◆ **ACTION ITEM**
Search the records for "свяжитесь". Copy every line where it appears.

◆ **DATASET EXTRACT**
+-------+
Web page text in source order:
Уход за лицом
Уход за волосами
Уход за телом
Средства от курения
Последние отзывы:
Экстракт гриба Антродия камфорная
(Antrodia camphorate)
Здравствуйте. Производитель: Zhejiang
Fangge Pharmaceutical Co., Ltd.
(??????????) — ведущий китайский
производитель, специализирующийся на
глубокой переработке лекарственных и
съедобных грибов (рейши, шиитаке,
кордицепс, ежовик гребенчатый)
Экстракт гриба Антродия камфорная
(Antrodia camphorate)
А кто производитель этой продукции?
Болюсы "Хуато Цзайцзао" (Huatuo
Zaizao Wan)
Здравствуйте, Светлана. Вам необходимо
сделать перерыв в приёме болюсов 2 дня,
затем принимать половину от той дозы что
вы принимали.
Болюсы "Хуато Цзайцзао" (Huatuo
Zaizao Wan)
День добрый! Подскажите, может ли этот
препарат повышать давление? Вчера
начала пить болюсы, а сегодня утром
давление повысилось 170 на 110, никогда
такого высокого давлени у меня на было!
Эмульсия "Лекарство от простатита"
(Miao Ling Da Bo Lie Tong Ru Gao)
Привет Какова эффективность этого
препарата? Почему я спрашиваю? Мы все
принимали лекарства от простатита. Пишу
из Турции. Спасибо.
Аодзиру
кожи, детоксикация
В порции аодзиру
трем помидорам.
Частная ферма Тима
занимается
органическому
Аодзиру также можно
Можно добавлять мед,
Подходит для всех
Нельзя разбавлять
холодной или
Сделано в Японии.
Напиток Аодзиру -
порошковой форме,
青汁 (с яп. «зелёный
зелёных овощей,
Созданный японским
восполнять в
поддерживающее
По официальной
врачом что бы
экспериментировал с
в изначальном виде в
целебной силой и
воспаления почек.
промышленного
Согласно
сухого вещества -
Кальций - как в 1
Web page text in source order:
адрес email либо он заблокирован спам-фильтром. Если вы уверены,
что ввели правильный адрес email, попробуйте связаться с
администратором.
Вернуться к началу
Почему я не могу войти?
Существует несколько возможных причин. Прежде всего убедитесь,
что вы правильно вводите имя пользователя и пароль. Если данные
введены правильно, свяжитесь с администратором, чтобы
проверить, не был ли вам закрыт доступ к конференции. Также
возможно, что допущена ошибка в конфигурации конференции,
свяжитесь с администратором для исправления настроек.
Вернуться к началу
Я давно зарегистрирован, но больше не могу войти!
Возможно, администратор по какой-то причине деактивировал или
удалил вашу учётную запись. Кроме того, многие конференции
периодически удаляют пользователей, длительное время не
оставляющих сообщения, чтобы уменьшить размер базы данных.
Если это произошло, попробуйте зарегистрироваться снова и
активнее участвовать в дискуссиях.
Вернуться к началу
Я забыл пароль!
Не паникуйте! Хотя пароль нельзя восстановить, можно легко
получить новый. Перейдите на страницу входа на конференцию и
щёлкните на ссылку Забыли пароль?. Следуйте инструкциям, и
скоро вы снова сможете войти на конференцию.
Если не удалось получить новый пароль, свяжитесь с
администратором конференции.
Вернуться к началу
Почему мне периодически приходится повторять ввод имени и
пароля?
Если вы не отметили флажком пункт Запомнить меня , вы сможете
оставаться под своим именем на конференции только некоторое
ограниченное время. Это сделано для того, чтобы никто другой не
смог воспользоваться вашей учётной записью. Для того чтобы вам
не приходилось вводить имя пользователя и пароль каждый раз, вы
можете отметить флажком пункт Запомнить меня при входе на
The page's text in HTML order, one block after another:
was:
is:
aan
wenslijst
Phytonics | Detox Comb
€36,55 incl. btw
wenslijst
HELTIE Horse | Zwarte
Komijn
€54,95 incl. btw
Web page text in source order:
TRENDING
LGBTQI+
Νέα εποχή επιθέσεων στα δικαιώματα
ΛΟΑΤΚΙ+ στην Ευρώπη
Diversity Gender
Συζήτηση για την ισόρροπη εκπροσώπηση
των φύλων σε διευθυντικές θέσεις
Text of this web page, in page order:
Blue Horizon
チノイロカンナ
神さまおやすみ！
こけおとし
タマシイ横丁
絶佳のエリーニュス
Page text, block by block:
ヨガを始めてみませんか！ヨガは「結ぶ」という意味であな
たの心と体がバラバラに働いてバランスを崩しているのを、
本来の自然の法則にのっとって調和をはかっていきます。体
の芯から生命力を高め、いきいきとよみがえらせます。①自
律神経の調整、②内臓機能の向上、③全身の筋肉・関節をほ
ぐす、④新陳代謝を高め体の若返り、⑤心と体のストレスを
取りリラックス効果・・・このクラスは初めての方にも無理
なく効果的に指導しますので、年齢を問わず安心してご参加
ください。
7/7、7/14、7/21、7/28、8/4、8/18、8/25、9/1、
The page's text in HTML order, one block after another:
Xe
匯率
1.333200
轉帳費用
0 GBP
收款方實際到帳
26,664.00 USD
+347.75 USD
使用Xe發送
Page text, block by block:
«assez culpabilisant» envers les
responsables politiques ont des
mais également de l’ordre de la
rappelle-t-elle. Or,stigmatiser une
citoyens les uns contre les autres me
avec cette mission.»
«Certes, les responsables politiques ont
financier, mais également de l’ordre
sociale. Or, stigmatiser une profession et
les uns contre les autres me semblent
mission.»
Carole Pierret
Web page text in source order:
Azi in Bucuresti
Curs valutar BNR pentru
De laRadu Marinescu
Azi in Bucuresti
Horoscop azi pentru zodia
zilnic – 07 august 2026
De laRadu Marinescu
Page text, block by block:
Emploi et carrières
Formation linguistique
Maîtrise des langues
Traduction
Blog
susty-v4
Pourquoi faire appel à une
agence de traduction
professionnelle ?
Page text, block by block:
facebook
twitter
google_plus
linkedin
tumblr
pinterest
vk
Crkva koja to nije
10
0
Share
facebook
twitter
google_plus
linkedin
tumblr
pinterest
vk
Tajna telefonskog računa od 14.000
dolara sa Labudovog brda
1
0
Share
+-------+
◆ **PROBLEM SOLUTION**
введены правильно, свяжитесь с администратором, чтобы
свяжитесь с администратором для исправления настроек.
Если не удалось получить новый пароль, свяжитесь с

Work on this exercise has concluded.